For fixed-point computations, we make use of one of two possible conversions to fixedpoint. adc14_to_q15() converts ADC samples into a fix<16,15> data type, while adc14_to_q31() converts ADC samples into a fix<32,31> data type.

The following figure shows the correspondence between analog values, DAC and ADC codes, floating point values, and fixed-point values.

When writing fixed-point implementations of a filter, it’s crucial to remember the data type of the samples: fix<16,15> for a Q15, and fix<32,31> for a Q31. For example, if you multiply these samples with coefficients of type Q15 (fix<16,15>), then the result will be fix<32,30> for Q15 * Q15, and fix<48,46> for Q15 * Q31.

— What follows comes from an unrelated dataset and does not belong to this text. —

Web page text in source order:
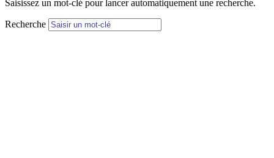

The former case, Q15 * Q15, requires downshifting before it can be send to the DAC output. The latter case, Q15 * Q31, will require a 64-bit integer, since 48 bits do not fit into a standard 32-bit integer.

Let’s look at the fixed-point implementation of the following first-order low-pass filter:

$H(z) = \frac{1}{1 - 0.5 . z^{-1}}$

A floating-point version of this filter is straightforward to capture:

float32_t lpfloat(float32_t x) {
    static float32_t state;
    float32_t y = x + state * 0.5;
    state       = y;
    return y;
}

To quantize this design, we adopt a Q15 data type for the input x. In addition, the state variable and the coefficient 0.5 are represented as Q15 values as well. The complete quantized filter is given by the following code:

q15_t lpq15(q15_t x) {
    static int state;                           // accumulate as fix<16,15>
    const int coeff = (int) (0.5 * (1 << 15));  // coeff as <16,15>
    int mul = state * coeff;                    // mul is <32,30>
    state   = x + (mul >> 15);                  // add <16,15> and <17,15>
    int y   = state;                            // return output
    return y;
}

Conclusions¶

We introduced fixed-point data representation as a technique to implement DSP programs using integer arithmetic. In applications where floating point hardware is unavailable, fixed-point implementations are crucial.

We discussed the representation of a fixed-point data type, as well as the rules for addition and multiplication using fixed-point data types. Crucially, in fixed-point arithmetic the programmer is responsible for data alignment of the expression operands. That alignment, in addition to ensuring that sufficient wordlengths are available (so as to prevent overflow), is the key challenge in using fixed-point arithmetic.

We discussed the impact of fixed-point arithmetic on DSP, and in particular the additional quantization noise that gets generated because of fixed-point. Finally, we illustrated fixed-point arithmetic in a simple lowpass filter. A tool such as Matlab filterDesigner has built-in logic to quantize filter coefficients to a desired length, while analyzing the impact of quantization on the filter characteristic.